Kazakhstan has moved forward in its plan to increase oil and gas ties with Russia despite a threat of US and European secondary sanctions.

The country is alleged to be helping Moscow to circumvent international sanctions, with Astana prolonging an oil transit agreement and leaning towards helping Russia gas giant Gazprom to establish already a fourth supply route to China.

Kazakhstan’s oil pipeline operator KazTransOil has extended an agreement to deliver Russian oil to China via Kazakhstan by 10 years to 1 January 2034.

The deal calls for an annual transit flow of 733 million barrels of oil from Russia to China.

KazTransOil also agreed to retain the transportation tariff for the border-to-border pipeline shipment of Russian oil at about $2.05 per barrel.

Earlier this year, KazTransOil almost doubled its oil handling tariffs for domestic producers, targeting a 10% increase in revenues this year as a result.

KazTransOil has also petitioned the government for a 15% boost in domestic oil transportation fees that, it said, remain unchanged since 1 June 2022.

Russia delivers oil to China via Kazakhstan using a dedicated pipeline that runs from East Siberia to Atasu in Kazakhstan and then to Alashankou on the border with China.

KazTransOil said between January and April it shipped about 23.5 million barrels of Russian oil to China using this pipeline.

The Kazakh energy industry’s networking channel, Energy Monitor, said that the country had no option but to extend the transit deal because of a swap agreement with its neighbour to deliver Russian oil to its Pavlodar refinery in exchange for Kazakh oil supplies to Russia.

The Pavlodar plant which was built in the Soviet time, is a key manufacturer of fuels to northeastern Kazakhstan.
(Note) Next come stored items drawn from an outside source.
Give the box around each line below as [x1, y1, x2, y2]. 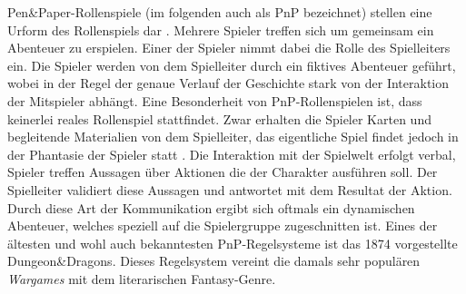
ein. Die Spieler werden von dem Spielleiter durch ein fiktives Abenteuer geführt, [7, 55, 456, 74]
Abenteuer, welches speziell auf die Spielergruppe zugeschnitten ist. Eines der [7, 216, 438, 235]
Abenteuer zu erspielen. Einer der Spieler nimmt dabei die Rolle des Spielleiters [7, 38, 451, 57]
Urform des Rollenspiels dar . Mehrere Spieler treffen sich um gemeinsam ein [7, 20, 434, 39]
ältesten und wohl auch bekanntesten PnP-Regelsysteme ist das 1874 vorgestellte [7, 233, 458, 252]
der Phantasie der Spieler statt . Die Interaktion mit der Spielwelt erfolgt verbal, [7, 144, 456, 163]
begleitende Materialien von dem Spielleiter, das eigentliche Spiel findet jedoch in [7, 127, 459, 146]
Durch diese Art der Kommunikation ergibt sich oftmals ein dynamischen [7, 198, 415, 217]
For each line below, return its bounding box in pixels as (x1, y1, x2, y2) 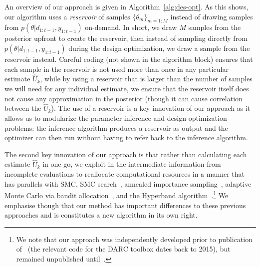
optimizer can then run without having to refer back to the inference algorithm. (4, 132, 248, 143)
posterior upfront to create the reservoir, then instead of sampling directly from (4, 33, 248, 43)
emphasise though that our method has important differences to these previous (4, 200, 246, 210)
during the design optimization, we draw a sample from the (68, 42, 250, 53)
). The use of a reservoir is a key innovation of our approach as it (51, 103, 251, 113)
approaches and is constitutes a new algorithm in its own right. (4, 210, 198, 220)
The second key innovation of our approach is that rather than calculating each (4, 149, 247, 159)
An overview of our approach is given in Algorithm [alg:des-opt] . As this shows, (4, 1, 249, 11)
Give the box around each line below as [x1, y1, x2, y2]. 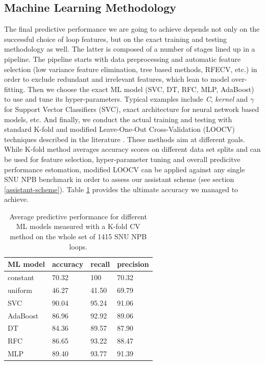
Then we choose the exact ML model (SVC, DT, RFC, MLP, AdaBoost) [27, 83, 254, 94]
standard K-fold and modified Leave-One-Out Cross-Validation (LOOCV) [4, 124, 235, 134]
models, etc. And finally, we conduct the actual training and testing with [4, 113, 232, 124]
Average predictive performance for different [9, 211, 147, 221]
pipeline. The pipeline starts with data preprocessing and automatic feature [4, 53, 241, 64]
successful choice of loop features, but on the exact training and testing [4, 33, 227, 44]
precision [117, 259, 149, 269]
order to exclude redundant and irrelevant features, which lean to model [4, 74, 229, 84]
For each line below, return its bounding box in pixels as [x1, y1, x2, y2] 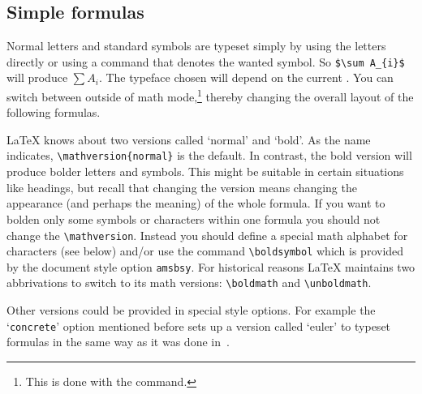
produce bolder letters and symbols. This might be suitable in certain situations [6, 163, 404, 180]
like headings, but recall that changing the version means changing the [6, 178, 357, 195]
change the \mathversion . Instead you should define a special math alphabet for [6, 226, 408, 243]
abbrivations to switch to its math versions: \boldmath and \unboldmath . [6, 274, 372, 291]
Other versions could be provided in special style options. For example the [6, 302, 376, 319]
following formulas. [6, 104, 101, 121]
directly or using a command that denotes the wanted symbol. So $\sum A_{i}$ [6, 53, 405, 70]
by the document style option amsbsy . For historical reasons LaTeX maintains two [6, 258, 416, 275]
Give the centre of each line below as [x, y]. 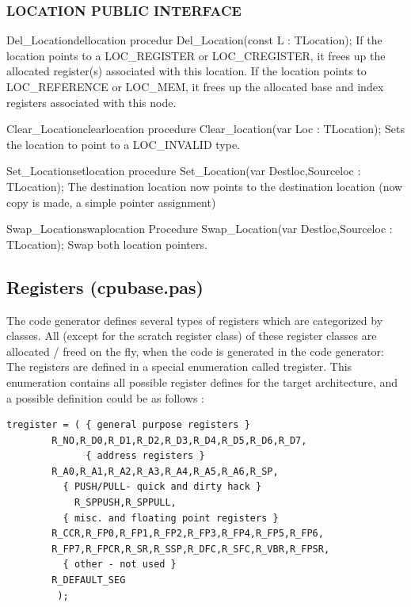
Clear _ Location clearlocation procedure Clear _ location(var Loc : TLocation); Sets [205, 129]
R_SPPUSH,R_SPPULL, [125, 503]
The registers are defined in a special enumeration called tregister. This [179, 366]
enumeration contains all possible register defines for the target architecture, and [202, 382]
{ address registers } [145, 456]
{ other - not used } [120, 565]
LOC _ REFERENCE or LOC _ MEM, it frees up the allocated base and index [195, 86]
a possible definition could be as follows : [105, 397]
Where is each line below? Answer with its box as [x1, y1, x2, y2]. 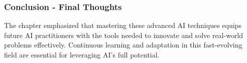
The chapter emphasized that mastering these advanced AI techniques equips [4, 20, 241, 30]
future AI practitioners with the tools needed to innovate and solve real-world [4, 29, 243, 40]
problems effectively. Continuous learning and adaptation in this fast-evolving [4, 39, 242, 50]
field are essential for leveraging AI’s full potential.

However, it can be only supplied with oil from West Siberia using the same pipeline that delivers Russian oil to China, as there are no other lines linking it to major Kazakh oil developments in the western part of the country.

Although acknowledging public criticism of the oil transit deal, Energy Monitor said the extension of the transit agreement brings Kazakhstan more benefits than drawbacks.

China gas transit lure

Meanwhile, Kazakhstan Energy Minister Almasadam Satkaliyev said this week that representatives of both countries have revived talks on a proposal last year to build a natural gas transit pipeline from Russia across Kazakhstan to China.

The proposal is now viewed in the context of a framework agreement in principle between Astana and Moscow to bring low-priced Russian gas supplies to energy-starved northeast of Kazakhstan.

“A preliminary route for the pipeline has been determined, with [commercial] terms to construct the pipeline being discussed,” Satkaliyev said.

Last year, a top executive at Kazakh gas pipeline operator and producer QazaqGaz told Kazakh news outlet Kursiv that the Russia–China pipeline may have an annual throughput capacity of 40 billion cubic metres of gas, of which 10 Bcm will be left in Kazakhstan for internal customers.

According to QazaqGaz, the proposal called for a pipeline to start from Barnaul in East Siberia and continue to Alashankou, with connectors from it reaching two major Kazakh cities, Pavlodar and Ust-Kamenogorsk.

From Alashankou, the pipeline would head to a border town of Khorgas which is already a transit point for another major gas transit line, running from Turkmenistan via Uzbekistan and Kazakhstan to China.

Governmental officials in Astana have repeatedly said they expect to obtain a significantly reduced price for Russian gas when they begin importing it.

Kazakhstan has implemented strong governmental regulation of domestic gas prices, with QazaqGaz buying natural gas from the country’s producers this year at about 10,600 tenge ($24) per thousand cubic metres, or three times below its production costs, Kazakh independent oil and gas player CNPC-Aktobemunaygaz said recently.

Russia has already committed to deliver 48 Bcm of gas to China via two pipelines, known as Sila Sibiri 1 and Sila Sibiri 3.

Talks between Gazprom and China National Petroleum Corporation (CNPC) are ongoing to supply another 50 Bcm of gas from Russia to China via the Sila Sibiri 2 pipeline, running to China across Mongolia.